Memorias de El Cairo

Tomás Alcoverro | 20/09/2013
Gamal Abdel Nasser había muerto en El Cairo, y yo acababa de empezar ilusionadamente mi aventura de corresponsal en Oriente Medio, basado en Beirut. Nunca he olvidado mi primera visión de El Cairo. Al desembarcar en el aeropuerto vi por vez primera la gran metrópoli egipcia. La ciudad con las luces apagadas sin apenas automóviles -era arriesgado circular ya que muchos grupos de jóvenes amenazaban al conductor del vehículo por no respetar el duelo, tenía un aspecto tétrico. Muchos faros de los coches estaban pintados de azul, debido a las últimas incursiones aéreas israelíes. Las sombras de las casas se hinchaban de pronto, por los parapetos o defensas de ladrillo levantadas ante sus puertas.

La muerte parecía habitar aquella noche en El Cairo. Era imposible avanzar por la gran estación de la plaza de Ramsés. Miles de muchachos yacían en los andenes, en los raíles de las vías del tren, llegados de todas las poblaciones del país. Centenares de miles de personas no durmieron aquella noche en la ciudad. Por los alrededores del Hotel Hilton, de la plaza del Tahrir, a lo largo de la avenida Ramsés, ya estaban cubriendo la carrera los soldados hasta que a las diez de la mañana del día siguiente llegase el cortejo fúnebre. La gente se había encaramado en farolas, árboles, a las cornisas de las casas. Cuatro millones de personas, quizá cinco, presenciaron el paso de los restos del Rais.
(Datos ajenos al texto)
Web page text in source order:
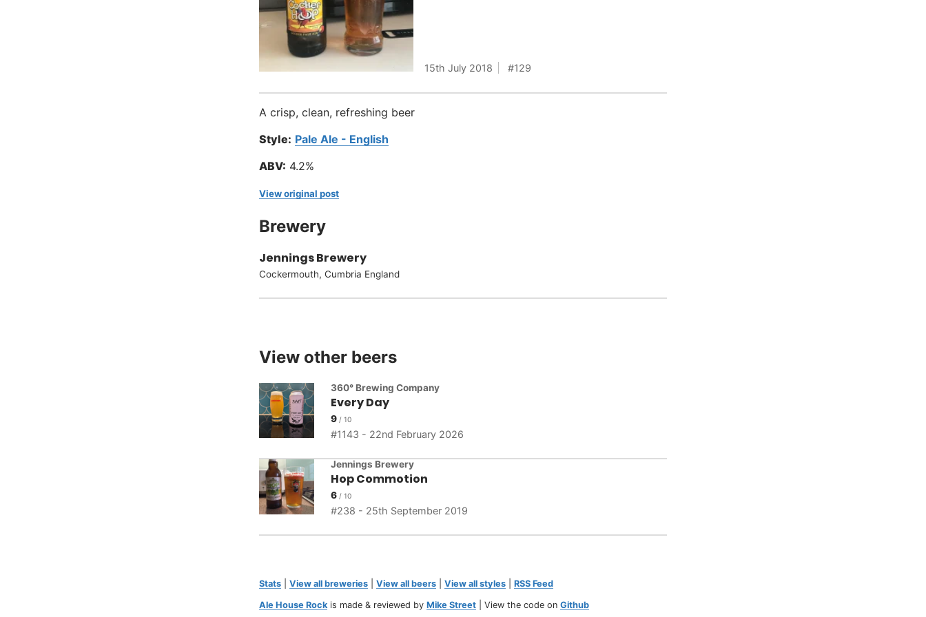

Nunca he olvidado mi primera visión de El Cairo donde mucha gente se empeñaba entonces en no aceptar la muerte del presidente. Durante varios días la capital vivió sin pulso, ensimismada en sus lamentos. Solo las Pirámides quedaron abiertas al público y fue también entonces cuando, casi a solas, pude visitarlas por primera vez.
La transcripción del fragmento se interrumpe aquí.